## EXERCISE
Give back every line of the data exactly. Pictures are not part of the copy.

* * * *

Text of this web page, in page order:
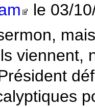
le 03/
viennent,
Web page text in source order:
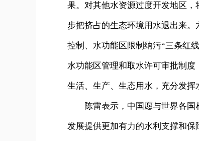
果。对其他水资源过度开发地区
步把挤占的生态环境用水退出来
控制、水功能区限制纳污“三条红
水功能区管理和取水许可审批制
生活、生产、生态用水，充分发挥
陈雷表示，中国愿与世界各国
发展提供更加有力的水利支撑和保
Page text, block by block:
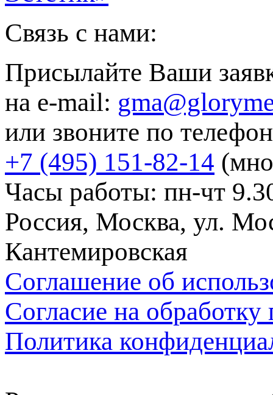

* * * *

## EXPECTED ANSWER
Text of this web page, in page order:
le 03/
viennent,
Web page text in source order:
果。对其他水资源过度开发地区
步把挤占的生态环境用水退出来
控制、水功能区限制纳污“三条红
水功能区管理和取水许可审批制
生活、生产、生态用水，充分发挥
陈雷表示，中国愿与世界各国
发展提供更加有力的水利支撑和保
Page text, block by block:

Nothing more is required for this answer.